Among all candidates, Mohammad Yousuf Shah maintained ‘elite’ decorum. ISL’s Ajaz Dar, who had a licensed gun, would ‘protect’ Shah like a bodyguard.

Amira Kadal was the most reported constituency in Kashmir because it represented the heart of Kashmir. During campaigning, it reported lot of violence – mostly, fist fighting between the two sides, that kept it in news. Polling day of Amira Kadal is well-documented. Even counting was interestingly different.

For next two days, counting continued in Amira Kadal at Government Medical college hostel in Bemina. “When we went there, we saw agents were tampering votes. SSP Gill was there, I asked him what was going around to which he replied ‘you are most wanted and I don’t want you to be arrested here’.” Malik says. Later, he drove to Maisuma and joined Shah at Jama’at office. Within minutes, police raided and arrested most of MUF. Malik, Ishfaq and Javid jumped out of the window.

Shah’s, chief election agent, was Altaf Ahmad Shah alias Funtosh. “I am witness to what happened in counting hall in Bemina, where MUF was leading round after round. He was way ahead of his Mohi-ud-Din Shah. Counting was still on, Yusuf Shah had a clear majority. But then a shocking statement about Mohi-ud-Din’s victory was announced,” Altaf was quoted saying. The final results read Yusuf Shah: 15278 votes, Ghulam Mohiuddin Shah: 19567 votes.

Results were disturbing. “We held a meeting at Ghulam Nabi Sumji’s place in Islamabad where Qazi Nisar, Geelani and we three, Malik, Ishfaq and me, were present.” Javed Mir says, “We suggested them not to take oath as lawmakers. So that we can justify rigging was done and we don’t accept results.

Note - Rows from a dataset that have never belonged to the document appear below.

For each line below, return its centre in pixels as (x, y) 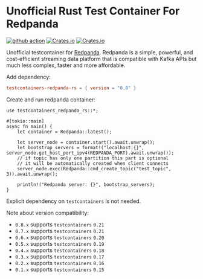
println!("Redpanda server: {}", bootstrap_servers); (86, 184)
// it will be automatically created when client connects (93, 163)
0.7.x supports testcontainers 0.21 (60, 231)
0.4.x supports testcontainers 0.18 (60, 250)
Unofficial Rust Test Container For (93, 11)
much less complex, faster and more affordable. (66, 65)
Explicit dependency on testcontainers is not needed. (74, 201)
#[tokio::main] (25, 121)
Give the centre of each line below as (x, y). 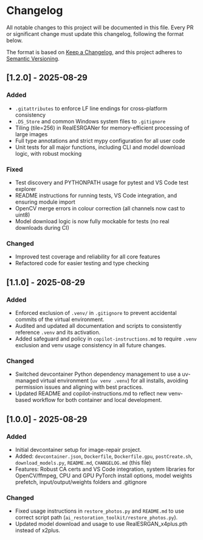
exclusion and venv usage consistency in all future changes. (90, 345)
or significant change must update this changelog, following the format (95, 33)
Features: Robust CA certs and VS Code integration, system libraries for (105, 469)
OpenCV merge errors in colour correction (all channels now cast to (100, 208)
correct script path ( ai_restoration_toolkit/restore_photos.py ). (96, 517)
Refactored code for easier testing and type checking (82, 263)
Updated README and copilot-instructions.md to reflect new (91, 393)
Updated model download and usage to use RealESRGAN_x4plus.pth (101, 524)

Till date I couldn’t understand why they still took part in oath ceremony.”

J&K NC Flag

On April 4, ISL had called for a Kashmir bandh to protest the ‘rigging’ in elections but they were arrested a day before and taken to ‘Red-16’ interrogation centre again where Malik was kept for 17 days and then sent to hospital for blood infection. Later, it was diagnosed that his heart value had got affected.

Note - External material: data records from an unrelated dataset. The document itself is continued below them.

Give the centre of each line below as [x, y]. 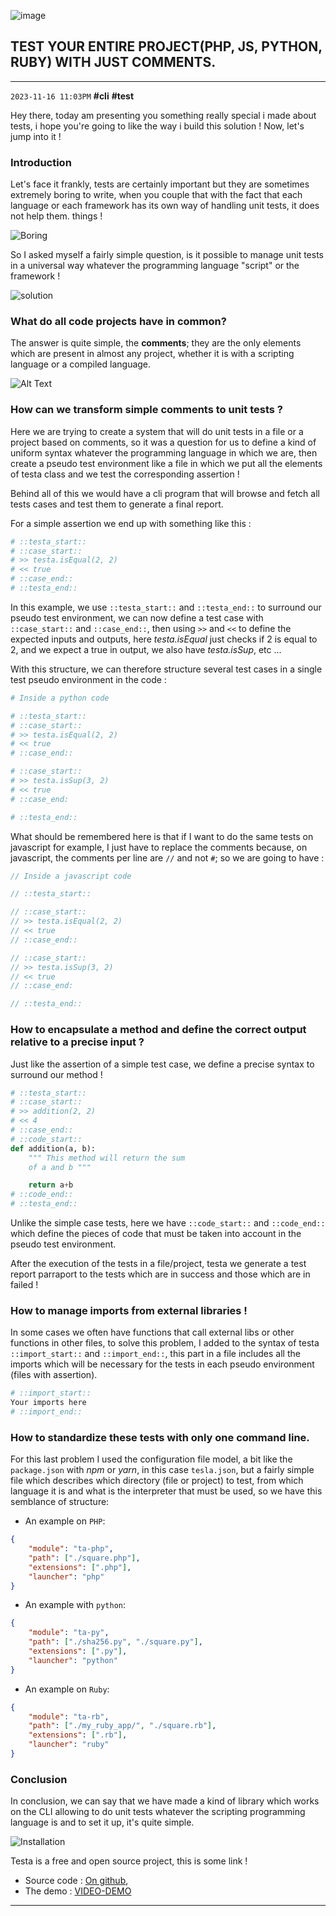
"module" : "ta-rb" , [69, 1716]
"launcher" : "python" [73, 1660]
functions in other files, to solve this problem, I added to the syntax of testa [165, 1343]
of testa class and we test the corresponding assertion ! [125, 474]
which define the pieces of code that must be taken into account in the [156, 1233]
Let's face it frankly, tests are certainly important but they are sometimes [160, 184]
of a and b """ [60, 1167]
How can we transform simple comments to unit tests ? [146, 410]

But Malik, Ishfaq and Javid were released after a year from Jammu jails.

Bakhshi sees 1987 election other way around. He says people were with MUF but “system was against it”. “MUF was inexperienced, were unprepared and misused public sentiment,” Bakhshi said. “That time they made us believe a different situation like what PDP did in 2014. PDP first sought votes against RSS backed Hindu nationalist BJP and then ended forming government with the saffron party.”